A plan began to formulate. “I went to the school board with the idea,” Poynter said. “The timing was perfect because there was an intern ahead of me on the agenda, and she spoke about how she couldn’t teach the kids on Monday mornings. Too many of them were hungry from not having enough to eat over the weekend.”

So in 2009, the Walther Farms crew began by assembling weekend food packs for 12 kids in Walther’s conference room.

Today, teachers and counselors refer children for whom they believe there is a need. Permission slips are completed by a student’s parents or guardians and no further questions are asked. All schools in the Three Rivers Community Schools system and the elementary school in White Pigeon are eligible for the program.

As word spread, the project outgrew the Walther Farms’ conference room and the initial employee team.

“This year, we started with serving 320 kids,” Poynter said. “More kids will be referred during the school year. Last year, we maxed out at 474 food packs. The need gets bigger every year. We serve homeless kids and kids that are living on people’s couches.”

“The permission slips could make you cry,” she continued, visibly touched.

When asked if the passion for this project affects the team back at the office, Poynter replied,

“Absolutely. You’re energized. You’re emotionally impacted. We all cry a lot of tears together.”
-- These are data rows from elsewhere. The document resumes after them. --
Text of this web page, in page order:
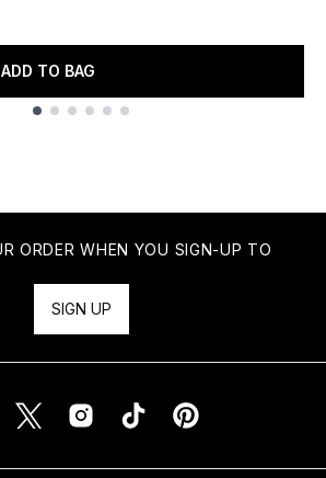
ADD TO BAG
ORDER WHEN YOU SIGN-UP TO
SIGN UP
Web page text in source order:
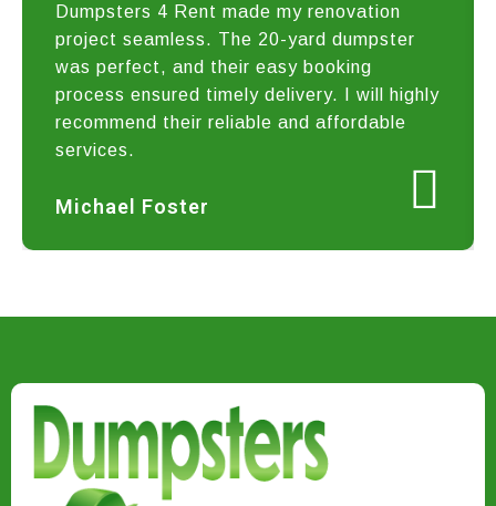
Dumpsters 4 Rent made my renovation
project seamless. The 20-yard dumpster
was perfect, and their easy booking
process ensured timely delivery. I will highly
recommend their reliable and affordable
services.
Michael Foster
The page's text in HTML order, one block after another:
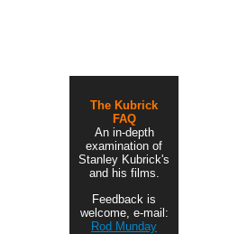
The Kubrick
FAQ
An in-depth
examination of
Stanley Kubrick's
and his films.
Feedback is
welcome, e-mail:
Rod Munday
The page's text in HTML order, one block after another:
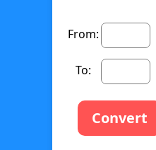
From:
To:
Convert
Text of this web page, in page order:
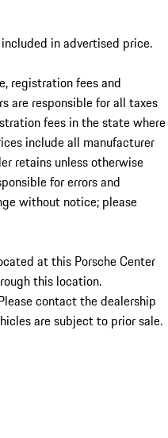
in advertised price.
registration fees and
are responsible for all taxes
fees in the state where
include all manufacturer
retains unless otherwise
for errors and
without notice; please
at this Porsche Center
this location.
contact the dealership
are subject to prior sale.
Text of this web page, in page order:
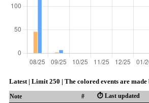
Latest | Limit 250 | The colored events are made
Note # ⏱️ Last updated
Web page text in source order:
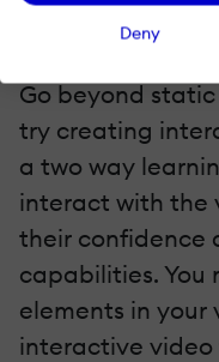
Deny
5. Interactive
Go beyond
try creating
a two way
interact with the
their confidence
capabilities.
elements in your
interactive
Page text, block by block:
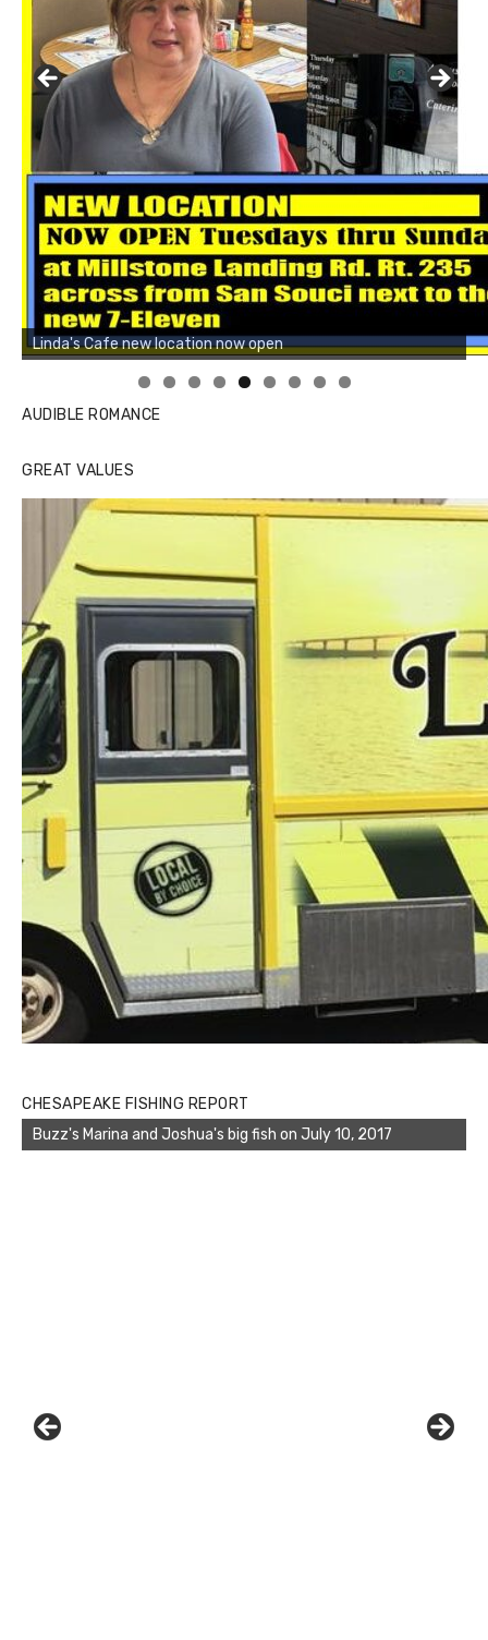
Linda's Cafe new location now open
Click to website for Special Offers
AUDIBLE ROMANCE
GREAT VALUES
CHESAPEAKE FISHING REPORT
Buzz's Marina displays the great catch of the day of Travis
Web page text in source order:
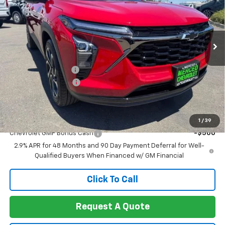
1 / 39
VIN:KL77LJEPXTC193792 Stock:260414 Model:1TU58
In Stock Ext. Int.
Less
MSRP:
$28,090
Documentation Fee
+$85
Heartbeat Discount!
-$1,000
Net Cost: $27,175
Add. Offers you may Qualify For:
Chevrolet GMF Bonus Cash
-$500
2.9% APR for 48 Months and 90 Day Payment Deferral for Well-
Qualified Buyers When Financed w/ GM Financial
Click To Call
Request A Quote
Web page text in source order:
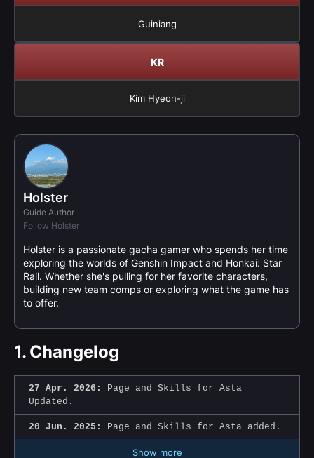
Guiniang
KR
Kim Hyeon-ji
Holster
Guide Author
Follow Holster
Holster is a passionate gacha gamer who spends her time
exploring the worlds of Genshin Impact and Honkai: Star
Rail. Whether she's pulling for her favorite characters,
building new team comps or exploring what the game has
to offer.
1. Changelog
27 Apr. 2026:
Page and Skills for Asta
Updated.
20 Jun. 2025: Page and Skills for Asta added.
Show more
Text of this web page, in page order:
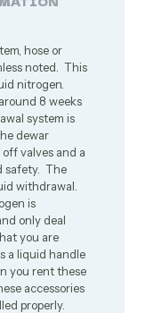
hose or
noted. This
nitrogen.
8 weeks
system is
dewar
valves and a
safety. The
withdrawal.
is
only deal
you are
a liquid handle
you rent these
accessories
properly.
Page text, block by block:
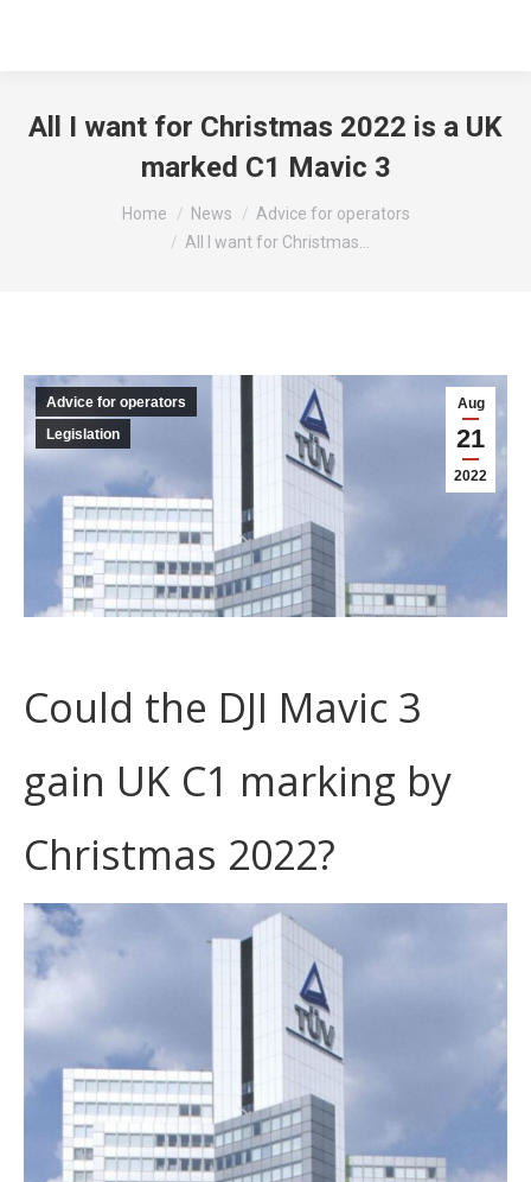
All I want for Christmas 2022 is a UK
marked C1 Mavic 3
You are here:Home News
Advice for operators
All I want for Christmas…
Aug
21
2022
Advice for operators
Legislation
Could the DJI Mavic 3
gain UK C1 marking by
Christmas 2022?

The weekend packs contain two breakfasts, two drinks, two lunches, fruit and pudding or Jell-O cups, and seven snacks. Also, every other week during the school year, a voucher is provided for a free gallon of milk, one dozen eggs, and a loaf of bread. Quality is important and all of the food is name-brand.

Poynter described the magnitude of the program.

“It’s a series of partners,” she said. “The food comes from the Three Rivers Harding’s store. Tom, the local manager, and Spartan are so committed to the community. They sell us the food at a discount, deliver it in one of their trucks, and unload it.”


When the project got too big for the conference room, Jamie Clark of Clark Logic brought forth a solution in the form of his warehouse building at 420 14th Street.

“He provides the space at very low rent,” says Poynter. “And, he takes away all the cardboard packaging for recycling.”

The volunteer crew has grown too. Toby Gose, Special Education Teacher at Three Rivers High School, brings his students, who gain a work study experience from their efforts. Walther Farms’ employees and community volunteers, representing a diversity of ages and backgrounds, complete the team.


Funding for the program originated from the Walther Farms Foundation. The company takes a percentage of its profits and puts them into an endowment, providing financing for this and other programs.

“We can’t make an impact in a large footprint,” Poynter said. “But, we can affect the small needs in the community. These kids were falling through the cracks.”

When school is out during the summer, kids can pick up their Paw Packs weekly at the Three Rivers Farmers Market with the added bonus of a three dollar voucher they can use buy fresh fruits and vegetables.

“We can affect the small needs in the community. These kids were falling through the cracks.”

When asked if the passion for this project affects the team back at the office, Poynter replied, “Absolutely. You’re energized. You’re emotionally impacted. We all cry a lot of tears together.” The camaraderie that has resulted is clearly evident.

Poynter explained that the Three Rivers Paw Packs program is modeled after the Generous Hands program in Vicksburg. Generous Hands leaders assisted Walther Farms in starting Paw Packs. Since then, the Paw Packs leaders have helped a group in Marcellus start a similar program and are now working with a group in Hartford.

A gift that truly keeps on giving, volunteerism, as shown by Walther Farms, is an investment in people—within the company and the community.